Work order
Check every line below for the string "Island". Copy the ones that have it.

Data shown
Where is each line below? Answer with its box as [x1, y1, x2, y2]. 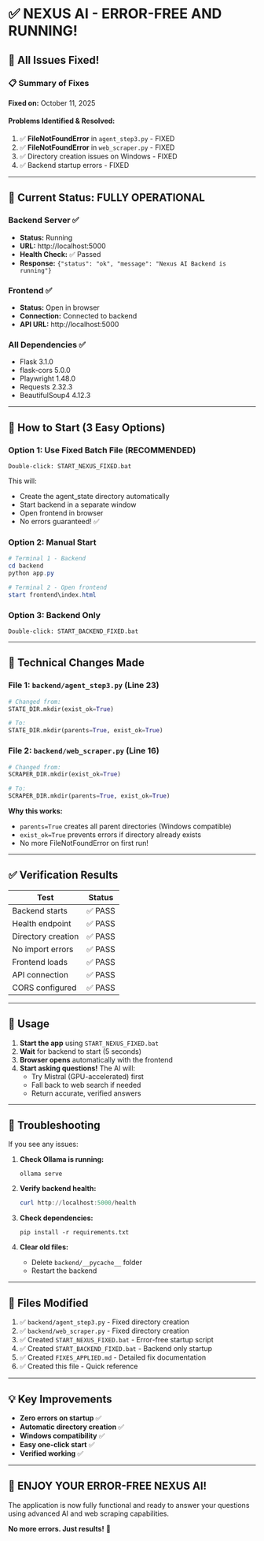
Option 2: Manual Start [8, 537, 97, 548]
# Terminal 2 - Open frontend [8, 583, 108, 591]
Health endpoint [12, 918, 71, 929]
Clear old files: [19, 1242, 69, 1252]
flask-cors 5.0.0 [19, 366, 71, 375]
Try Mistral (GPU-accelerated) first [31, 1071, 144, 1081]
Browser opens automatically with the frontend [19, 1055, 173, 1064]
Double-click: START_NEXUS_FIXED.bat [8, 463, 132, 471]
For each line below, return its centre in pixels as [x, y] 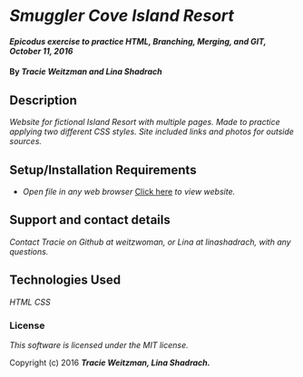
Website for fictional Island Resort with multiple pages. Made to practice [145, 122]
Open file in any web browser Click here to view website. [129, 192]
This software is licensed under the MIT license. [99, 344]
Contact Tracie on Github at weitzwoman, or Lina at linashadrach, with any [151, 242]
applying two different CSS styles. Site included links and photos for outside [152, 131]
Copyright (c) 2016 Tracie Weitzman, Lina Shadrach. [110, 362]
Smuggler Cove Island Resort [122, 16]
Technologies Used [65, 280]
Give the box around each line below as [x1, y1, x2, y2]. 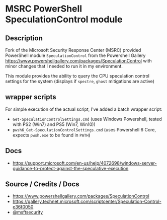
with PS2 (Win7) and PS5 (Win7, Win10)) [12, 121, 96, 127]
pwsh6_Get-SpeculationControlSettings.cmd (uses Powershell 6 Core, [12, 126, 156, 132]
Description [5, 34, 43, 42]
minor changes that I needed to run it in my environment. [5, 63, 123, 69]
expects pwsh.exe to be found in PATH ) [12, 132, 91, 138]
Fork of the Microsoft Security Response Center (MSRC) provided [5, 47, 141, 53]
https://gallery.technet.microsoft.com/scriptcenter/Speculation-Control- [12, 198, 162, 204]
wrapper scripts [5, 93, 56, 101]
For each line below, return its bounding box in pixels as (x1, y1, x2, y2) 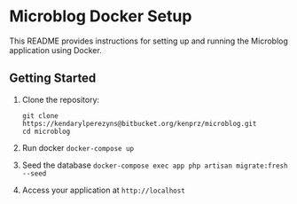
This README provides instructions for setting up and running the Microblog (9, 35, 288, 46)
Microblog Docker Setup (9, 6, 192, 27)
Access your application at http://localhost (21, 184, 186, 195)
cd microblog (21, 127, 71, 136)
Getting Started (9, 71, 97, 86)
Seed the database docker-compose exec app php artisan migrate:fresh (21, 160, 288, 170)
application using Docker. (9, 44, 102, 55)
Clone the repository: (21, 94, 100, 105)
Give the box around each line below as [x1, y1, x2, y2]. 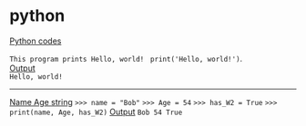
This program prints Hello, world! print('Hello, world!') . [9, 53, 243, 63]
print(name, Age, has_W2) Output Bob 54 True [9, 106, 183, 117]
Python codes [9, 35, 62, 46]
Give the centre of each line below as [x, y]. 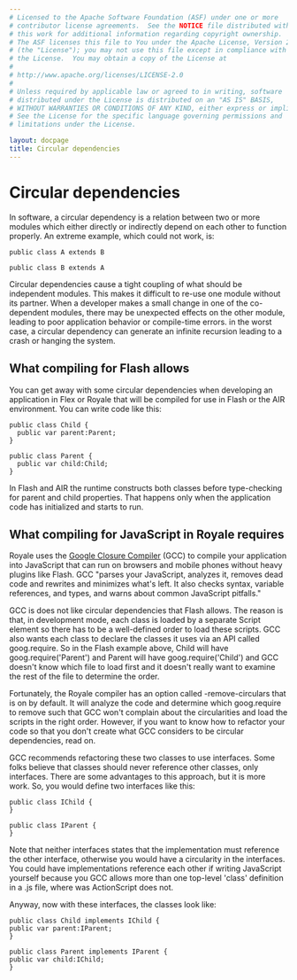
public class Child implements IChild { [85, 921]
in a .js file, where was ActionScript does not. [91, 888]
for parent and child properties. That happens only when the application [140, 497]
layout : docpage [39, 141]
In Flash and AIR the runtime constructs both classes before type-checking [146, 487]
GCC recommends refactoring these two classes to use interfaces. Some [142, 758]
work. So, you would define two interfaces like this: [103, 786]
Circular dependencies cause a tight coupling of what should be [126, 284]
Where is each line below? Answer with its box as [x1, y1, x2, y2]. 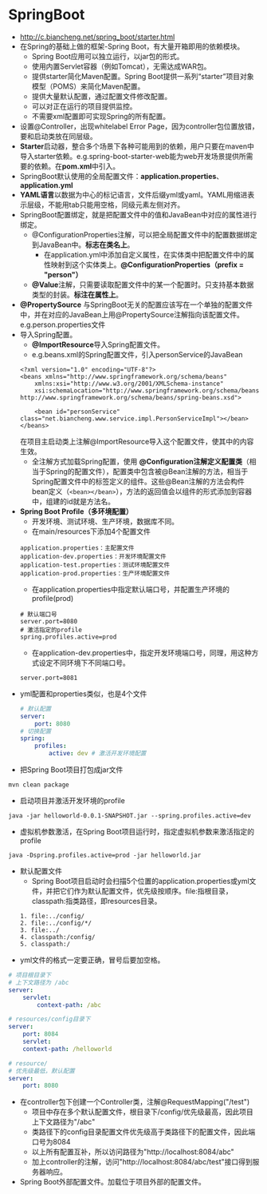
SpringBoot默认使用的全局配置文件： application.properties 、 [19, 171, 224, 181]
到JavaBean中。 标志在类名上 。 [31, 240, 135, 249]
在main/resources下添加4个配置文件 [31, 526, 151, 536]
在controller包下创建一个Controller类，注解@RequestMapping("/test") [19, 1097, 250, 1107]
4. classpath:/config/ [19, 933, 96, 941]
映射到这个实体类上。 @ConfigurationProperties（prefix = [50, 260, 245, 269]
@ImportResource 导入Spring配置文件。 [31, 340, 165, 349]
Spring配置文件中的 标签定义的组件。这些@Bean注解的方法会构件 [31, 476, 245, 486]
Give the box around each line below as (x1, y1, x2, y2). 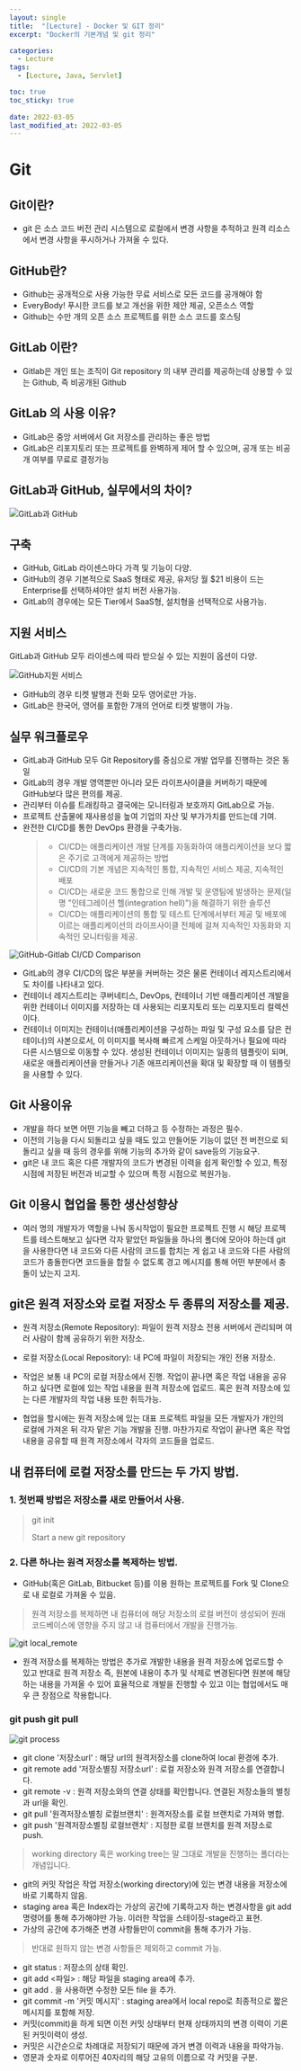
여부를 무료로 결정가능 (31, 453, 110, 464)
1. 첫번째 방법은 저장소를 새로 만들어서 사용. (9, 1494, 185, 1506)
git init (31, 1514, 55, 1525)
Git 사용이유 (9, 1098, 73, 1113)
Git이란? (9, 197, 55, 212)
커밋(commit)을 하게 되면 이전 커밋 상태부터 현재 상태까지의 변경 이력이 (22, 2018, 272, 2029)
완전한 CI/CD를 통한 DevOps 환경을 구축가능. (22, 822, 182, 833)
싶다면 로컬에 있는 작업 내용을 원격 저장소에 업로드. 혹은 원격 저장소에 (39, 1382, 281, 1394)
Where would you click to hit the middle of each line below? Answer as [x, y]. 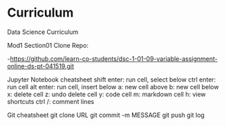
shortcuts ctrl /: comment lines [51, 101]
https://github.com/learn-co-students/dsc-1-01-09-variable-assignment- [114, 58]
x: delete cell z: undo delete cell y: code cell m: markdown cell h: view [106, 94]
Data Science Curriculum [43, 32]
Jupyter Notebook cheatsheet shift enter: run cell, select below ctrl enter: [112, 79]
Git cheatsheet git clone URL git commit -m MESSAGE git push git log [106, 115]
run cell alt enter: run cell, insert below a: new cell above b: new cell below [113, 87]
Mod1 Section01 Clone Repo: [48, 45]
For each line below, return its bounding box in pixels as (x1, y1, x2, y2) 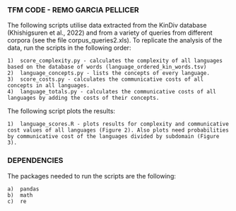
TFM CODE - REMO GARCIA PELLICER (7, 5, 139, 15)
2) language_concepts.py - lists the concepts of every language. (7, 69, 211, 77)
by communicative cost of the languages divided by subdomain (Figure (7, 133, 220, 140)
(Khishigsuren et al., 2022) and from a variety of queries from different (7, 28, 213, 37)
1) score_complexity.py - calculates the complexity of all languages (7, 57, 223, 64)
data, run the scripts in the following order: (7, 44, 131, 52)
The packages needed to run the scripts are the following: (7, 171, 177, 180)
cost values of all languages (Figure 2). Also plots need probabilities (7, 127, 230, 134)
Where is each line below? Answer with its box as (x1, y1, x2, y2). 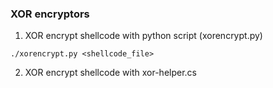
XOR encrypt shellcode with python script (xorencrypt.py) (24, 30, 263, 42)
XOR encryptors (10, 7, 90, 21)
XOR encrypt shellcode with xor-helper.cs (24, 67, 197, 79)
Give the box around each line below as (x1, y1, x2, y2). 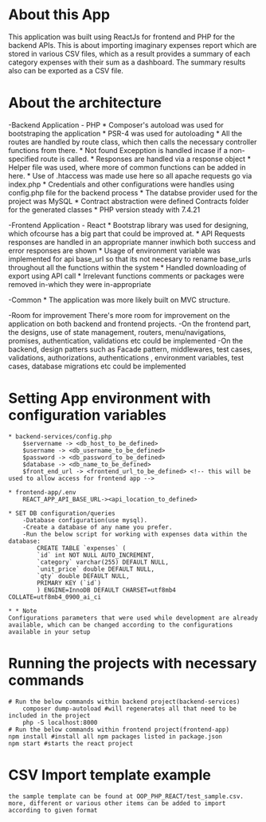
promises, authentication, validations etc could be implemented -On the (8, 336, 244, 345)
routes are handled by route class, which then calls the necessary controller (8, 137, 257, 147)
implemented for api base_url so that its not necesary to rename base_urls (8, 254, 252, 264)
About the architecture (8, 94, 162, 112)
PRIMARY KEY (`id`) (37, 579, 102, 587)
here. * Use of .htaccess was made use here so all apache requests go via (8, 171, 252, 180)
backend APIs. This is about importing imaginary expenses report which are (8, 40, 257, 49)
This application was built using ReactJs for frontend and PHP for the (8, 32, 236, 41)
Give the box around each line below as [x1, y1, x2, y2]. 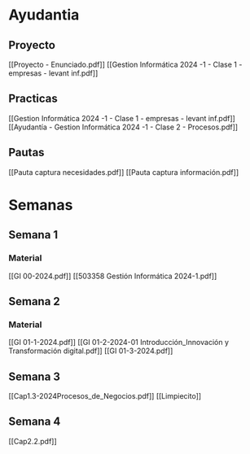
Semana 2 [8, 295, 61, 308]
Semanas [8, 195, 73, 214]
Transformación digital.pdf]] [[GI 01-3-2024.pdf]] [8, 346, 173, 356]
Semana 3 [8, 369, 61, 383]
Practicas [8, 92, 59, 106]
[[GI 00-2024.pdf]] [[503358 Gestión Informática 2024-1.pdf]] [8, 271, 217, 281]
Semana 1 [8, 228, 59, 242]
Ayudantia [8, 6, 80, 24]
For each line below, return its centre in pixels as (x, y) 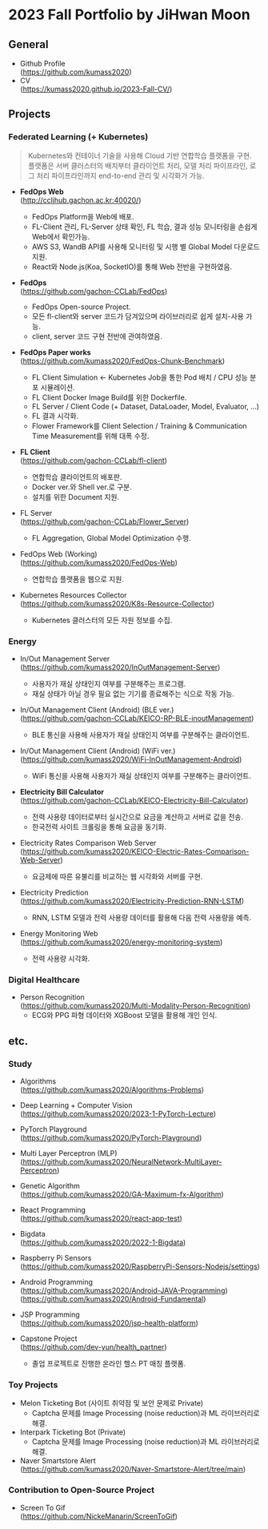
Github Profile (42, 63)
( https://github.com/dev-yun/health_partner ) (93, 1346)
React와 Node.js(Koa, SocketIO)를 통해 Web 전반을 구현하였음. (132, 267)
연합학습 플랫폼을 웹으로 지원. (78, 579)
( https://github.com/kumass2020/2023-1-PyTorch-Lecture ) (118, 1113)
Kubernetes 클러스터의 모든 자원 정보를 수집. (102, 620)
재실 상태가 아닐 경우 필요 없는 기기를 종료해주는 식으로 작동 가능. (133, 694)
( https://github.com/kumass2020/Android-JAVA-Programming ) (124, 1290)
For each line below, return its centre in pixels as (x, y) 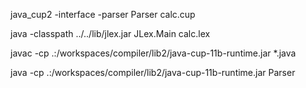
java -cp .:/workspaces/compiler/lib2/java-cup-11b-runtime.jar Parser (153, 72)
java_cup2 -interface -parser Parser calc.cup (103, 14)
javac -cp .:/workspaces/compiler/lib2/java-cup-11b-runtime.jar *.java (153, 53)
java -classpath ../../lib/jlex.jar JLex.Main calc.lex (110, 33)
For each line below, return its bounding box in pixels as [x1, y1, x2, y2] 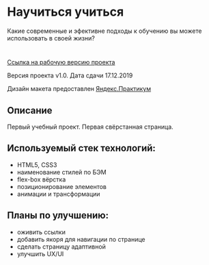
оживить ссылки [16, 227, 66, 236]
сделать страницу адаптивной [16, 242, 106, 251]
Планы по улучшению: [7, 210, 109, 221]
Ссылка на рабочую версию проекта [7, 58, 115, 66]
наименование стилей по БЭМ [16, 168, 107, 176]
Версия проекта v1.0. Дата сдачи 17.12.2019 [7, 71, 133, 79]
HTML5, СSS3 [16, 160, 57, 168]
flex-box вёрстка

Solution to this task
Website for fictional Island Resort with multiple pages. Made to practice [145, 122]
Smuggler Cove Island Resort [122, 16]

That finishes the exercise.